- **Activity**:
The sole answer should be the number of lines in the material below that hold "facility".

........

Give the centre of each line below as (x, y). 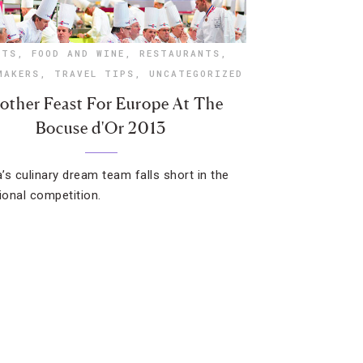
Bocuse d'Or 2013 (101, 128)
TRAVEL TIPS (94, 73)
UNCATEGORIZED (196, 73)
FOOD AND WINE (79, 53)
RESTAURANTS (180, 53)
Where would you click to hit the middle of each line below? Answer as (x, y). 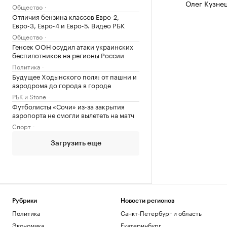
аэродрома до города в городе (62, 84)
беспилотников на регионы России (68, 54)
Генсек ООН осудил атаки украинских (73, 46)
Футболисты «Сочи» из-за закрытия (68, 106)
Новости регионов (147, 201)
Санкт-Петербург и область (161, 213)
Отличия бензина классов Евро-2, (66, 16)
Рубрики (25, 201)
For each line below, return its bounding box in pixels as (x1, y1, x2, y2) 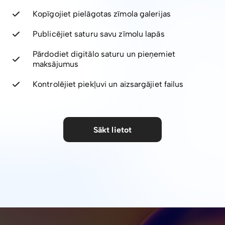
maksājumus (33, 59, 78, 69)
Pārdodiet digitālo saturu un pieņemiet (33, 49, 175, 59)
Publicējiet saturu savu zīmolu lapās (33, 29, 165, 39)
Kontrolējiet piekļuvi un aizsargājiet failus (33, 79, 184, 89)
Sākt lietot (93, 125, 132, 135)
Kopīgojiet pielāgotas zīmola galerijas (33, 9, 171, 19)
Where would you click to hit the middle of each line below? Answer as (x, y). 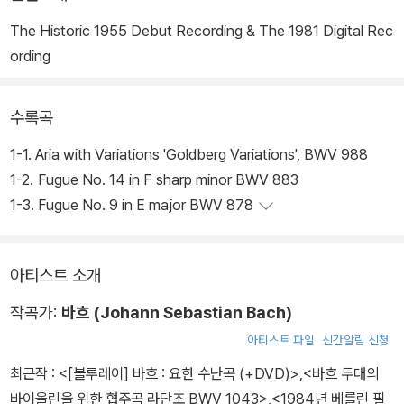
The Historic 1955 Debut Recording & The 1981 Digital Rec (202, 31)
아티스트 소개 (55, 276)
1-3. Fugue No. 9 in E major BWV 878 (147, 205)
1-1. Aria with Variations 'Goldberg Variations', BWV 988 (203, 155)
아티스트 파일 (281, 340)
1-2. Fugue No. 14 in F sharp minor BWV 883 (170, 180)
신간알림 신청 (356, 340)
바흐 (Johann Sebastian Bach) (177, 313)
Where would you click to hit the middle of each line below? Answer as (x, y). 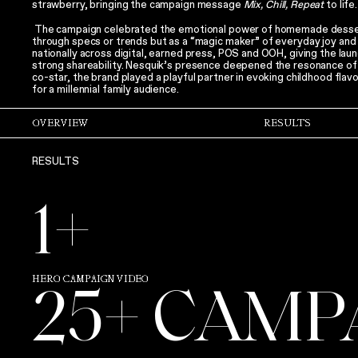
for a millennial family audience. (105, 89)
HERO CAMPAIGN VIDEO (90, 279)
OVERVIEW (60, 123)
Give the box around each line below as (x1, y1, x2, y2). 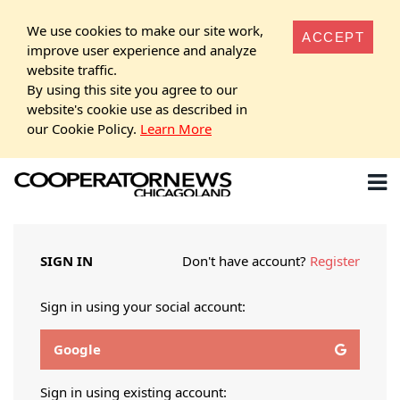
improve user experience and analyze (27, 40, 256, 59)
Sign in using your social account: (40, 297, 246, 315)
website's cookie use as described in (27, 99, 247, 118)
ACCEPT (302, 29, 364, 45)
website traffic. (27, 60, 117, 79)
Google (54, 340, 101, 358)
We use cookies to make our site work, (27, 21, 263, 39)
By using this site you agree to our (27, 79, 237, 98)
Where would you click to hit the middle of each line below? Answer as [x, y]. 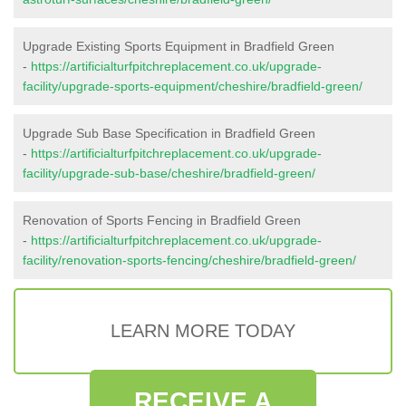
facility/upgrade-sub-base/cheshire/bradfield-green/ [169, 173]
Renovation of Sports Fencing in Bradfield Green [162, 220]
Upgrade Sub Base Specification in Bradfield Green [169, 133]
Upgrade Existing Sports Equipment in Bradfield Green [179, 46]
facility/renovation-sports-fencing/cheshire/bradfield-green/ [189, 260]
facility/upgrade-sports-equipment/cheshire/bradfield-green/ [193, 86]
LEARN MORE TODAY [203, 330]
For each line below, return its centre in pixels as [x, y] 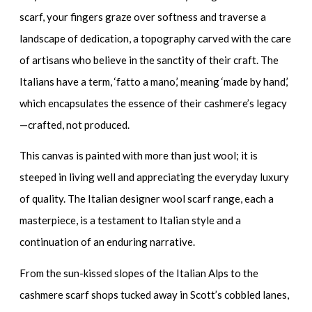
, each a [257, 199]
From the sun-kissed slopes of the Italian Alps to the [139, 273]
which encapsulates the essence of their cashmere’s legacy [154, 103]
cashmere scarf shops [69, 294]
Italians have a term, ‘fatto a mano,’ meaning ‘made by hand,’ [154, 81]
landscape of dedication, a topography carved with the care [156, 38]
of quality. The [54, 199]
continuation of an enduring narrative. [109, 242]
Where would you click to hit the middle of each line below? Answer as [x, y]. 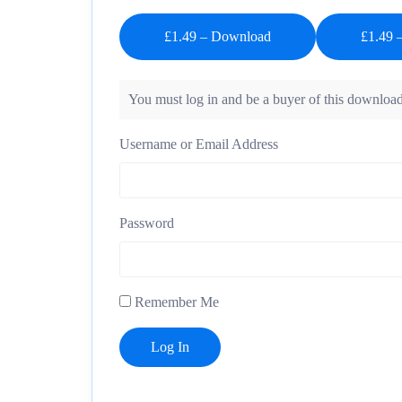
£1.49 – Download [218, 36]
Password [147, 223]
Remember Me [175, 302]
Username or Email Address [199, 144]

........

- **Reply to the task**:
3